An equation of the line tangent to the graph of (5x - 1)/(3x + 1) at the point where x = 1 is? Any ideas?
sure, I have an idea. Find the derivative to get the slope of the tangent line! Then use the point-slope form of the line's equation:
y = (5x-1)/(3x+1)
y(1) = 4/4 = 1
y' = 8/(3x+1)^2
y'(1) = 8/16 = 1/2
tangent line is thus
(y-1) = 1/2 (x-1)
To find the equation of the line tangent to the graph of a function at a specific point, you need to find the derivative of the function and evaluate it at that point.
Let's start by finding the derivative of the function (5x - 1)/(3x + 1) using the quotient rule.
The quotient rule states that if we have a function f(x) = g(x)/h(x), then its derivative is given by:
f'(x) = (g'(x) * h(x) - g(x) * h'(x))/(h(x))^2
In this case, g(x) = 5x - 1 and h(x) = 3x + 1.
Now, let's find the derivatives of g(x) and h(x).
g'(x) = 5 (since the derivative of x is 1)
h'(x) = 3 (since the derivative of x is 1)
Now, let's apply the quotient rule formula to find f'(x):
f'(x) = (g'(x) * h(x) - g(x) * h'(x))/(h(x))^2
= (5 * (3x + 1) - (5x - 1) * 3)/((3x + 1)^2)
= (15x + 5 - 15x + 3)/(9x^2 + 6x + 1)
= 8/(9x^2 + 6x + 1)
Next, we need to evaluate f'(x) at x = 1 to find the slope of the line tangent at that point.

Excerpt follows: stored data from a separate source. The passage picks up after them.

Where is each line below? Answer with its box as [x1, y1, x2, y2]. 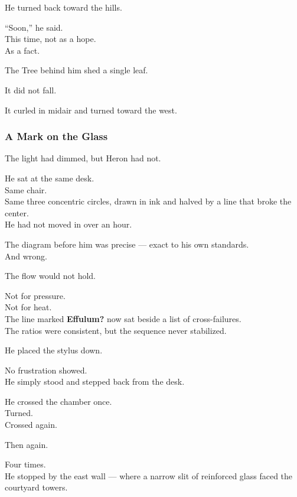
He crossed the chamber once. [5, 395, 112, 407]
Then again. [5, 438, 48, 450]
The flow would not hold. [5, 269, 96, 282]
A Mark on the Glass [5, 129, 108, 144]
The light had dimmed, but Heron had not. [5, 152, 161, 164]
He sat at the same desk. [5, 171, 94, 184]
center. [5, 206, 29, 219]
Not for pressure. [5, 289, 66, 301]
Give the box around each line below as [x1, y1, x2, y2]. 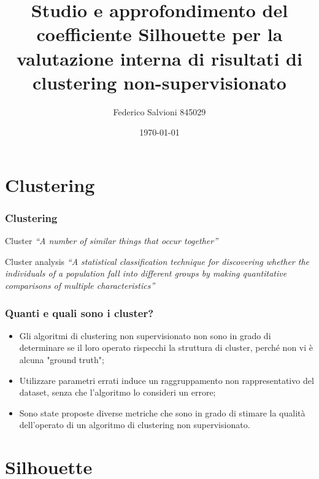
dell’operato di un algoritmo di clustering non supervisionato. [19, 418, 250, 431]
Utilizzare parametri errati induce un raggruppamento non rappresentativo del [19, 374, 314, 386]
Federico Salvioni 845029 [113, 105, 206, 118]
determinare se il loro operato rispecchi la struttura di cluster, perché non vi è [19, 341, 313, 354]
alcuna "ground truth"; [19, 353, 104, 366]
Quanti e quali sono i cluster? [5, 305, 154, 320]
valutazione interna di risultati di [17, 45, 302, 71]
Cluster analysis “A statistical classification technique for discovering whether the [5, 255, 310, 267]
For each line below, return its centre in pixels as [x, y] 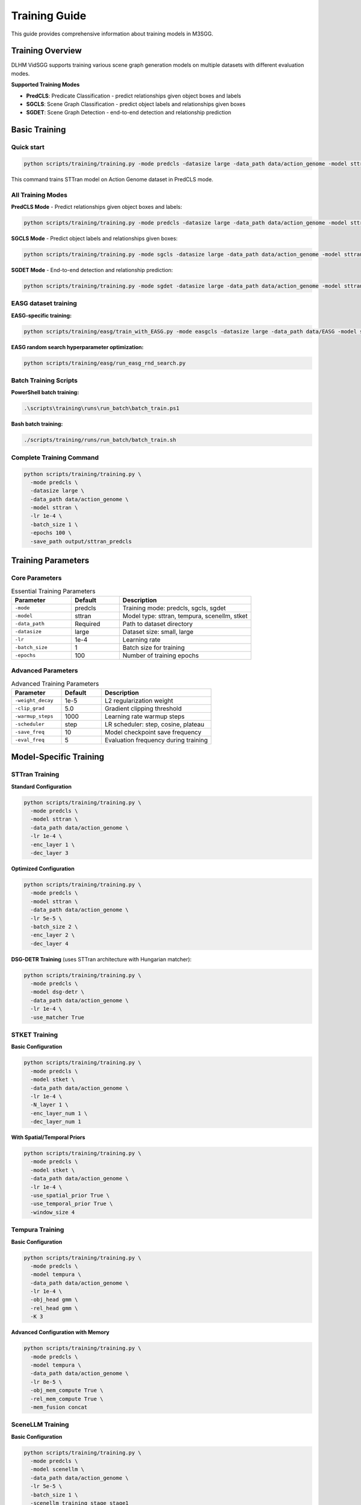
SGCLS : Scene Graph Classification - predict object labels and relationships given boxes [136, 104]
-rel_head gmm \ [54, 1308]
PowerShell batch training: [45, 393]
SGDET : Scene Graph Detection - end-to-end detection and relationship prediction [129, 113]
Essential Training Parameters [53, 591]
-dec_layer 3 [49, 853]
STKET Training [35, 1034]
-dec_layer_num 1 [56, 1122]
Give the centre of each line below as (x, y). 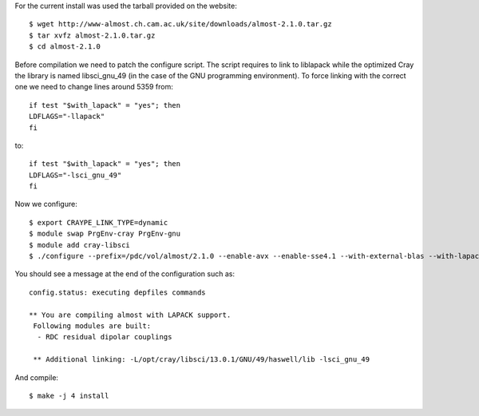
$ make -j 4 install (69, 396)
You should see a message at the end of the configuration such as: (125, 274)
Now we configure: (46, 204)
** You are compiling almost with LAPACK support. (130, 315)
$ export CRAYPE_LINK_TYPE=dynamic (99, 222)
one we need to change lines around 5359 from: (94, 87)
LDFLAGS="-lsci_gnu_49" (75, 175)
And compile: (37, 377)
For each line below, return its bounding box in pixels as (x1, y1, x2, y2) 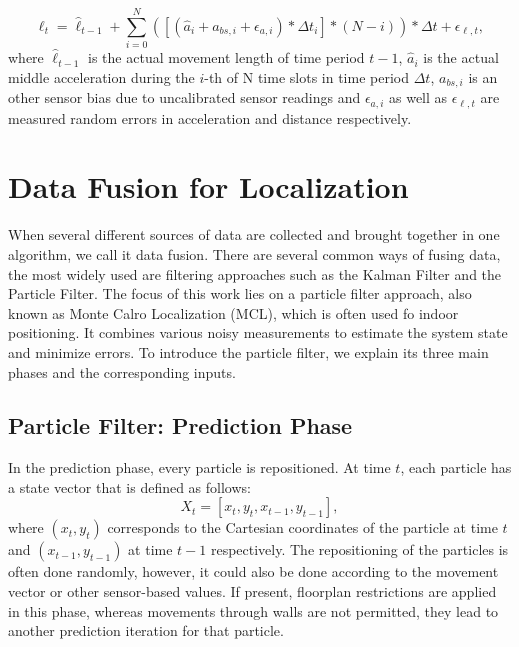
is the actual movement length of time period (88, 47, 365, 68)
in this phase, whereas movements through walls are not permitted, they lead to (8, 600, 499, 621)
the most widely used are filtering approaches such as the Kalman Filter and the (8, 263, 502, 284)
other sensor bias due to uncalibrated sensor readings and (8, 87, 361, 108)
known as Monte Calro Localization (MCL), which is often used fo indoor (8, 302, 459, 323)
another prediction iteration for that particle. (8, 620, 284, 641)
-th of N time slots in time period (204, 66, 410, 87)
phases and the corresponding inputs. (8, 361, 236, 382)
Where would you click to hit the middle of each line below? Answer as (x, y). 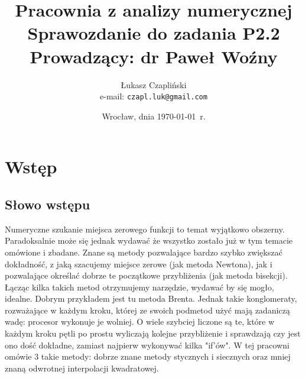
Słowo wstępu (48, 204)
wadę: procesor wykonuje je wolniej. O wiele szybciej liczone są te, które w (140, 322)
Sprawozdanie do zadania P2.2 (154, 33)
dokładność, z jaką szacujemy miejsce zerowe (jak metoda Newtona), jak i (139, 264)
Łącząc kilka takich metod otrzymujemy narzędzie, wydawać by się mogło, (139, 287)
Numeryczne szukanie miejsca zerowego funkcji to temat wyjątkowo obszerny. (145, 229)
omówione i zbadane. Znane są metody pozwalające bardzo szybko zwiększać (144, 252)
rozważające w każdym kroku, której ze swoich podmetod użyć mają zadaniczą (147, 310)
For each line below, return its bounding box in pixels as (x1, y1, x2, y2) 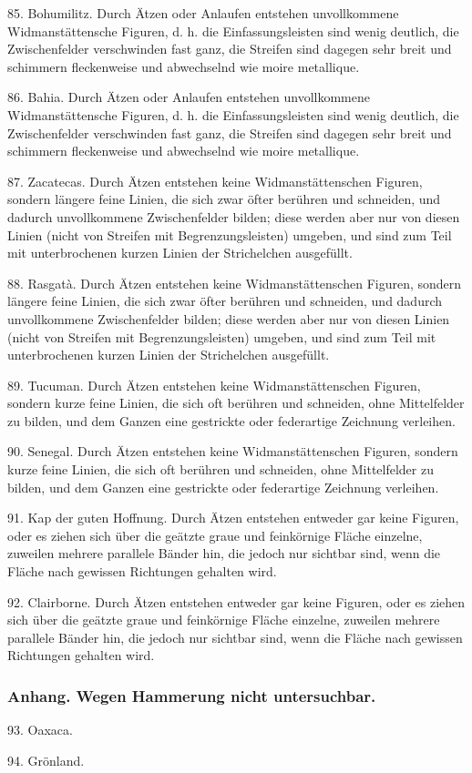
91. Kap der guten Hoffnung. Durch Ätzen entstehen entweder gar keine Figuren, (7, 508, 459, 527)
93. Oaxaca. (7, 720, 73, 739)
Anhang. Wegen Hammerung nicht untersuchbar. (7, 684, 376, 707)
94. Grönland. (7, 750, 85, 769)
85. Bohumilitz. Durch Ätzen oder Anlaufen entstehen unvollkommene (7, 4, 399, 22)
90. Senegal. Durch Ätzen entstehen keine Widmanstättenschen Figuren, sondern (7, 442, 458, 461)
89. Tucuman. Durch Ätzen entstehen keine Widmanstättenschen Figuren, (7, 375, 421, 394)
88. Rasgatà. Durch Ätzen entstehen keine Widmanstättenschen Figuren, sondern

f'(1) = 8/(9(1)^2 + 6(1) + 1)
= 8/(9 + 6 + 1)
= 8/16
= 1/2
So, the slope of the tangent line at x = 1 is 1/2.
Now, we can use the point-slope form of a linear equation to find the equation of the tangent line. The point-slope form is given by:
y - y1 = m(x - x1)
where (x1, y1) is the point of tangency and m is the slope.
In this case, the point of tangency is (1, (5(1) - 1)/(3(1) + 1)) = (1, 4/4) = (1, 1).
Plugging the values into the point-slope form, we have:
y - 1 = (1/2)(x - 1)
Simplifying, we get:
y - 1 = (1/2)x - 1/2
Finally, rearranging the equation to the standard form:
y = (1/2)x + 1/2
Therefore, the equation of the line tangent to the graph of (5x - 1)/(3x + 1) at the point where x = 1 is y = (1/2)x + 1/2.
To find the equation of the line tangent to a graph at a given point, you need to determine the slope of the graph at that point and use the point-slope form of a line. Here's how you can find the equation of the tangent line:
1. Determine the derivative of the function: Let's first find the derivative of the given function f(x) = (5x - 1)/(3x + 1). The derivative gives us the slope of the tangent line at any given point on the graph.
To find the derivative, we can use the quotient rule or take advantage of the fact that the derivative of a constant times a function is equal to the constant times the derivative of the function. Using the latter method, we have:
f'(x) = [ (d/dx)(5x - 1) * (3x + 1) - (5x - 1) * (d/dx)(3x + 1) ] / (3x + 1)^2
The derivative of (5x - 1) is simply 5, and the derivative of (3x + 1) is 3. Plugging these values into the equation, we get:
f'(x) = (5 * (3x + 1) - 3 * (5x - 1)) / (3x + 1)^2
2. Substitute the x-coordinate of the given point into the derivative: Since we want to find the tangent line at x = 1, substitute x = 1 into the derivative equation:
f'(1) = (5 * (3 * 1 + 1) - 3 * (5 * 1 - 1)) / (3 * 1 + 1)^2
= (5 * 4 - 3 * 4) / 4^2
= (20 - 12) / 16
= 8 / 16
= 1/2
So, the slope of the tangent line at the point x = 1 is 1/2.
3. Use the point-slope form to find the equation of the tangent line: We have the slope (m = 1/2) and the point (x = 1, f(1)), which we can find by substituting x = 1 into the original function:
f(1) = (5 * 1 - 1) / (3 * 1 + 1)
= 4 / 4
= 1
So, the point on the graph is (1, 1).
Now we can use the point-slope form of a line, y - y1 = m(x - x1), where (x1, y1) is the point and m is the slope:
y - 1 = (1/2)(x - 1)
Expanding and rearranging the equation:
y - 1 = 1/2x - 1/2
y = 1/2x + 1/2
Therefore, the equation of the tangent line to the graph of (5x - 1)/(3x + 1) at the point x = 1 is y = 1/2x + 1/2.